◆ Task item ◆
Could you copy the records below exactly, leaving out any pictures they include?

Data excerpts
<<<<

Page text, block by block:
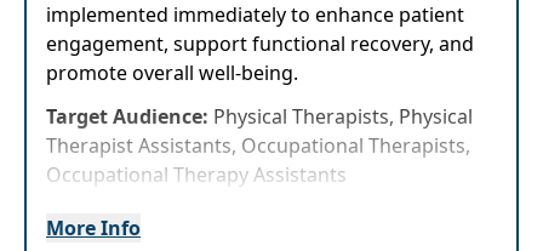
implemented immediately to enhance patient
engagement, support functional recovery, and
promote overall well-being.
Target Audience: Physical Therapists, Physical
Therapist Assistants, Occupational Therapists,
Occupational Therapy Assistants
Delivery Format:
More Info
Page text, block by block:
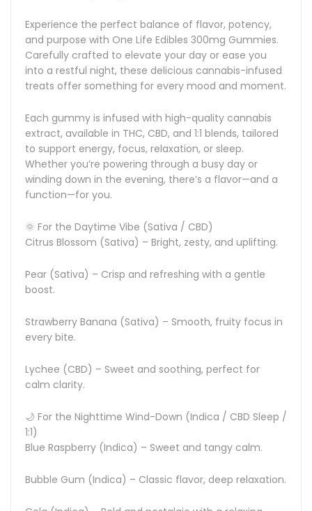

>>>>

◆ Written solution ◆
Page text, block by block:
implemented immediately to enhance patient
engagement, support functional recovery, and
promote overall well-being.
Target Audience: Physical Therapists, Physical
Therapist Assistants, Occupational Therapists,
Occupational Therapy Assistants
Delivery Format:
More Info
Page text, block by block:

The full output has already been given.